In China gibt es heute bereits keine Bienen mehr, dort müssen Menschen den Job der bestäubenden Insekten übernehmen.
Die Problematik des Bienensterbens ist heute allgegenwärtig. Die Zahl der Bienenvölker in Europa und Nordamerika ist stets rückläufig. In den USA sank sie zwischen 1947 und 2005 um 59 Prozent, in Mitteleuropa zwischen 1985 und 2005 um 25 Prozent. In China gibt es heute bereits keine Bienen mehr, dort müssen Menschen den Job der bestäubenden Insekten übernehmen.
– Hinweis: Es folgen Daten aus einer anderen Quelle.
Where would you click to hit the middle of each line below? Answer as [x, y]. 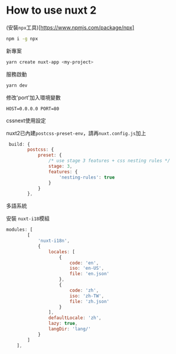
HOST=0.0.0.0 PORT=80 [33, 109]
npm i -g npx [22, 39]
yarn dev [17, 85]
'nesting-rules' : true [87, 177]
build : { [19, 144]
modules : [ [19, 230]
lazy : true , [63, 324]
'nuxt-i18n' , [53, 241]
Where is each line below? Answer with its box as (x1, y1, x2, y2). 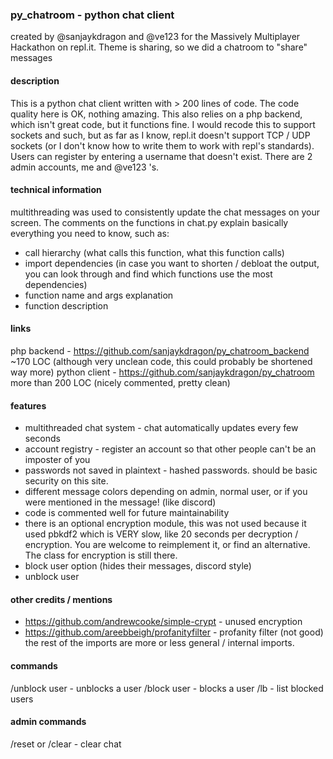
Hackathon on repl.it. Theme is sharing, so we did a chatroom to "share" (10, 41, 308, 53)
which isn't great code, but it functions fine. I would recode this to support (10, 118, 316, 130)
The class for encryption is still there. (24, 549, 178, 562)
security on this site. (24, 475, 109, 487)
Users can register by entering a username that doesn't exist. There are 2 (10, 150, 313, 162)
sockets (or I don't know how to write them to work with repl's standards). (10, 139, 315, 152)
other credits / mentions (10, 593, 113, 605)
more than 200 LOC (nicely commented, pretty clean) (10, 376, 231, 388)
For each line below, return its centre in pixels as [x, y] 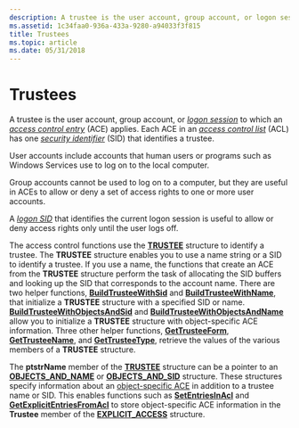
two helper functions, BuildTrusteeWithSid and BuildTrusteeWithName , [142, 293]
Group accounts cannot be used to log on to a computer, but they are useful [149, 183]
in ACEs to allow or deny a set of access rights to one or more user [132, 192]
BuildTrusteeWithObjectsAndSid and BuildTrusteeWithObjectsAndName [146, 312]
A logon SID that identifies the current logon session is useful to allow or [141, 218]
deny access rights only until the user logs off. [94, 228]
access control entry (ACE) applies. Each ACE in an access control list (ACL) [149, 129]
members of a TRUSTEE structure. [73, 350]
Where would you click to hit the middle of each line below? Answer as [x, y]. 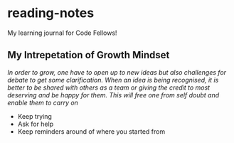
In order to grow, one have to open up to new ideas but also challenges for [117, 72]
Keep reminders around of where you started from [91, 131]
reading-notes [51, 13]
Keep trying [34, 116]
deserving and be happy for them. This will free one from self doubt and [113, 95]
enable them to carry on [43, 102]
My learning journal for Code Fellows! [62, 33]
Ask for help [36, 124]
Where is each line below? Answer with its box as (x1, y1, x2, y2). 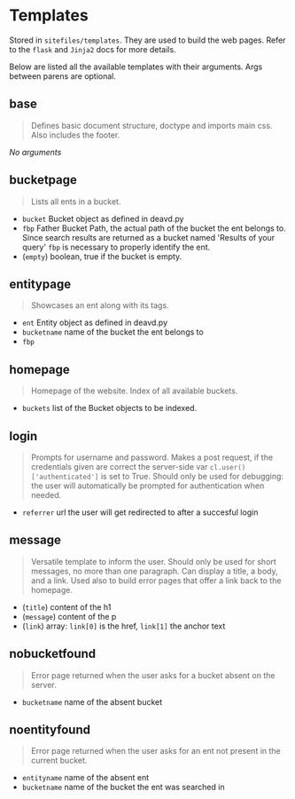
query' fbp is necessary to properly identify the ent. (21, 241, 211, 252)
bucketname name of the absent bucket (21, 696, 163, 707)
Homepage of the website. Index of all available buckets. (30, 385, 238, 396)
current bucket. (30, 755, 88, 766)
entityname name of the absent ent (21, 772, 150, 783)
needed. (30, 490, 62, 500)
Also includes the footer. (30, 130, 120, 140)
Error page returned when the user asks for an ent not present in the (30, 746, 281, 756)
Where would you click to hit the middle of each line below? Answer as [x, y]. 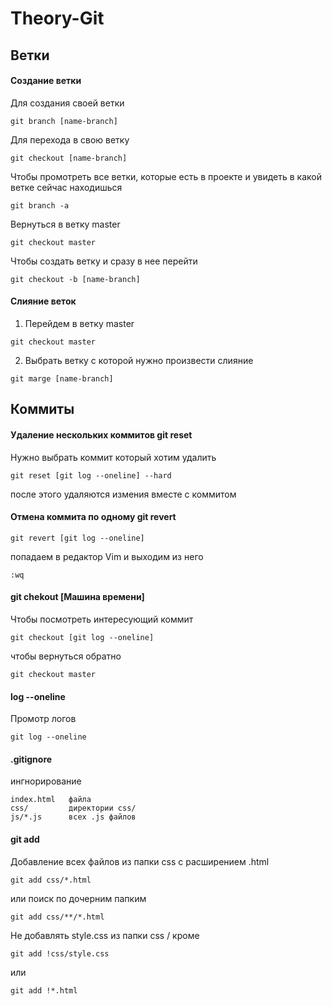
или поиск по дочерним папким [78, 898]
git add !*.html [44, 990]
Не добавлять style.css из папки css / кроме [105, 935]
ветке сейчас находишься [66, 187]
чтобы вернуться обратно [66, 656]
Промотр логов [43, 719]
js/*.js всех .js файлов [73, 817]
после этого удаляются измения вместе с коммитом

Bienen sterben aufgrund der Pestizide und aufgrund der Monokulturen in der Landwirtschaft. Wildbienen, Mauerbienen, Holzbienen oder Hummeln leiden besonders darunter. Sie haben keine Lobby, die sich um sie kümmert. „Durch diese äußeren Einflüsse und vor allem durch die Varroamilbe ist die Honigbiene vom Menschen abhängig geworden“, weiß Philip Hillebrand. Der 27-jährige Bachelor in Umwelt- und Bioressourcenmanagement besucht derzeit den Imkerkurs in Kortsch mit zwei Freunden. Rund die Hälfte der heurigen 14 Teilnehmer ist unter 30.
Die braunrote millimetergroße Varroamilbe, eingeschleppt aus Asien, ist der größte Bienenkiller. Sie befällt ausschließlich Insekten und schwächt die Bienen durch Aussaugen der Larven und durch schädigende Viren.
„Würde man die Bienen bei einem Varroabefall nicht behandeln, würde ein Volk nach dem anderen zugrunde gehen“, weiß Philip. Der bärtige Marlinger hat zurzeit fünf Bienenvölker in einem Bienenhaus auf dem Ritten. Als Gründe, warum er dieses Jahr mit dem Imkern angefangen hat, gibt er dieselben wie Daniele und Anna an: „Abgesehen vom Honig, der mir schmeckt, und den vielen Produkten, die man gewinnen kann, haben Bienen einen riesigen ökologischen Wert aufgrund der Bestäubung“, sagt er. „80 Prozent der Früchte werden von Bienen bestäubt.”
Drei Wochen sind vergangen, seitdem Daniele die Abtrenngitter zwischen die Zargen gelegt hat. Jetzt kann er endlich seinen ersten Honig schleudern. Pro Bienenstock gewinnt er um die zehn bis 30 Kilogramm Honig. Auch bei Philip steht heute Honigschleudern auf dem Programm. Sein erstes überhaupt. Er nimmt vorsichtig die vollen Waben aus den Zargen, über zwei Kilogramm wiegt so eine volle Wabe, und kehrt die aufgeregten Bienen ab. Die Waben kommen in die Honigschleuder. Einige Male kräftig kurbeln, schon fliegt der Honig aus den Waben und fließt goldig dick an der Metallwand entlang in den Behälter.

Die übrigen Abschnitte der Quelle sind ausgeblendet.